O redimensionamento de meu papel como dramaturgo levou-me a um feliz e fatal paradoxo: o texto, embora não seja o fundamento da dramaturgia, é historicamente elemento importantíssimo na dramaturgia ocidental. Bem, o texto, a escrita, pertence à categoria das coisas permanentes ou das coisas com tendência a permanecer. Costumo dizer que o diretor é o parceiro preferencial do dramaturgo em razão da semelhança do trabalho que os dois desenvolvem: a escrita "morta" do teatro, ou seja, uma escrita cênica e dramatúrgica cuja tendência é a estabilização. O ator, ao contrário, seria o fluxo vivo, o constante movimento, o processo contínuo de construir e reconstruir o personagem sem o qual sua arte morre. Esclareço que quando falo em escrita "morta" não quero dizer que esta seja uma escrita desprezível ou de menor valor. Ao contrário, a criação do dramaturgo e do diretor é tão essencial quanto à do ator para a construção do espetáculo teatral. Para mim, escrita "morta" é apenas uma escrita que tem um fim, um processo que chega a determinada geometria e, então, estabiliza. O processo de um ator, ao contrário, tem tendência a continuar indefinidamente, enquanto perdurar o espetáculo.
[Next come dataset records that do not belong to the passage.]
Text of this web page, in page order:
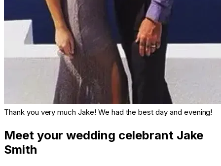
Thank you very much Jake! We had the best day and evening!
Meet your wedding celebrant Jake
Smith
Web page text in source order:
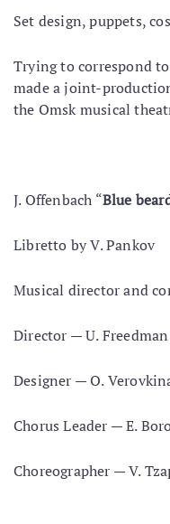
Set design, puppets,
Trying to correspond
made a joint-
the Omsk musical
J. Offenbach “Blue
Libretto by V. Pankov
Musical director and
Director — U. Freedman
Designer — O.
Chorus Leader — E.
Choreographer — V.
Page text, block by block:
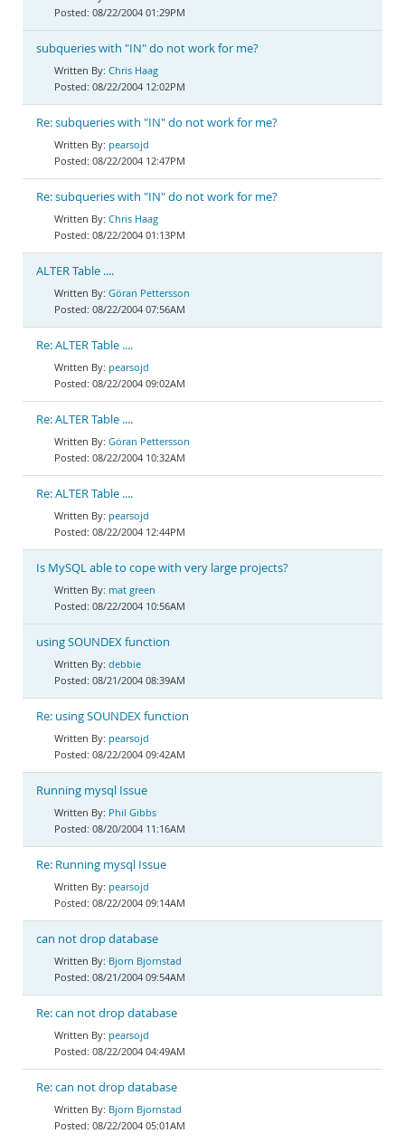
08/22/2004 01:29PM
subqueries with "IN" do not work for me?
Chris Haag
08/22/2004 12:02PM
Re: subqueries with "IN" do not work for me?
pearsojd
08/22/2004 12:47PM
Re: subqueries with "IN" do not work for me?
Chris Haag
08/22/2004 01:13PM
ALTER Table ....
Göran Pettersson
08/22/2004 07:56AM
Re: ALTER Table ....
pearsojd
08/22/2004 09:02AM
Re: ALTER Table ....
Göran Pettersson
08/22/2004 10:32AM
Re: ALTER Table ....
pearsojd
08/22/2004 12:44PM
Is MySQL able to cope with very large projects?
mat green
08/22/2004 10:56AM
using SOUNDEX function
debbie
08/21/2004 08:39AM
Re: using SOUNDEX function
pearsojd
08/22/2004 09:42AM
Running mysql Issue
Phil Gibbs
08/20/2004 11:16AM
Re: Running mysql Issue
pearsojd
08/22/2004 09:14AM
can not drop database
Bjorn Bjornstad
08/21/2004 09:54AM
Re: can not drop database
pearsojd
08/22/2004 04:49AM
Re: can not drop database
Bjorn Bjornstad
08/22/2004 05:01AM
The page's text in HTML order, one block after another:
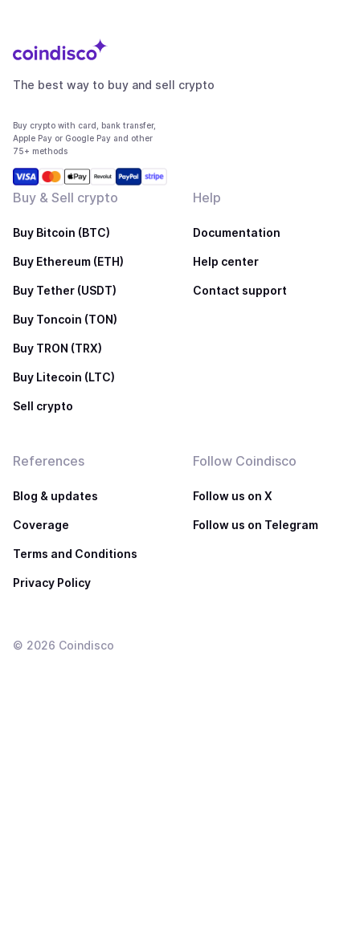
The best way to buy and sell crypto
Buy crypto with card, bank transfer,
Apple Pay or Google Pay and other
75+ methods
Buy & Sell crypto
Buy Bitcoin (BTC)
Buy Ethereum (ETH)
Buy Tether (USDT)
Buy Toncoin (TON)
Buy TRON (TRX)
Buy Litecoin (LTC)
Sell crypto
Help
Documentation
Help center
Contact support
References
Blog & updates
Coverage
Terms and Conditions
Privacy Policy
Follow Coindisco
Follow us on X
Follow us on Telegram
© 2026 Coindisco
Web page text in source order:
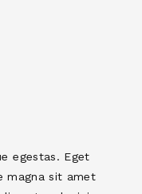
egestas. Eget
magna sit amet
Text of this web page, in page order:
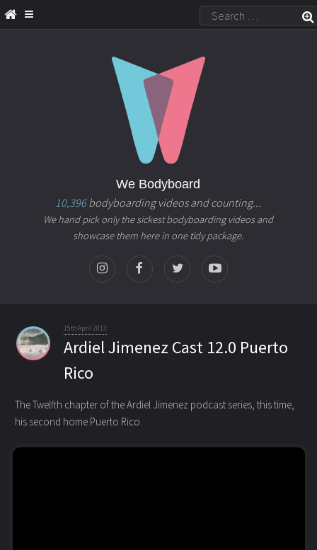
We Bodyboard
10,396bodyboarding videos and counting...
We hand pick only the sickest bodyboarding videos and
showcase them here in one tidy package.
15th April 2013
Ardiel Jimenez Cast 12.0 Puerto
Rico
The Twelfth chapter of the Ardiel Jimenez podcast series, this time,
his second home Puerto Rico.

O paradoxo a que me referia pode ser colocado nos seguintes termos: como combinar a escritura dramatúrgica com uma arte que é feita para não perdurar, como o teatro, uma arte que tem a justa duração do tempo do espetáculo? Percebi, então, que devia deixar de ser escritor e que se um dramaturgo trabalha com elementos que também pertencem ao universo da literatura (ações, escrita, personagens) os objetivos dele são diferenciados e ele deve tornar-se um tipo peculiar de escritor. O suporte de seu pensamento e de sua arte não é o livro, mas o ator, e seu trabalho não se esgota na escrita (e no leitor) mas continua, fundindo-se ao trabalho de outros artistas. Pode parecer uma obviedade, talvez até seja, mas isso modifica profundamente a maneira de ver a própria arte. A arte teatral é arte efêmera e isso a diferencia e lhe agrega valor. A arte teatral dura o exato tempo de duração do espetáculo e após isso deverá ser refeita. É no fazer e no refazer que ela perdura, que permanece. Isso me levou a imaginar que os mestres do passado, a rigor, não escreveram textos, escreveram propostas de espetáculos que só se concretizaram com o necessário concurso de outros artistas. E que eles só permanecem porque a excelência de suas propostas é recriada em novos espetáculos através do tempo. É óbvio que esse raciocínio me levou a centrar meu trabalho como dramaturgo mais na arquitetura das ações, sua organização e seu ritmo do que em elementos menos importantes. Isso nos leva a um dos termos do título desta palestra: o efêmero. Mas logo percebi que simplesmente entender que dramaturgia é elemento de uma arte efêmera não era suficiente.


O encontro

Em 1986, em razão das comemorações do centenário de nascimento de Oswald de Andrade, escrevi a peça "O Rei do Brasil". Era uma tragicomédia cujo enredo versava sobre o conceito de antropofagia cultural e discutia a incapacidade ou, pelo menos, a dificuldade de nossa cultura em deglutir e assimilar os reais valores dos outros povos. Esperava, com esse trabalho, restabelecer ou aprofundar a discussão sobre o assunto. A peça estreou em São Paulo e passou praticamente despercebida. Verifiquei, um tanto frustrado, que o público não estava interessado naquele assunto, nem naquele debate, não entendia as referências culturais que eu colocara. E, no entanto, refleti, se o espetáculo tivesse sido encenado cinco anos antes, certamente a recepção seria outra. O público havia mudado, havia um novo segmento de platéia que estava indo ao teatro e tinha outros interesses.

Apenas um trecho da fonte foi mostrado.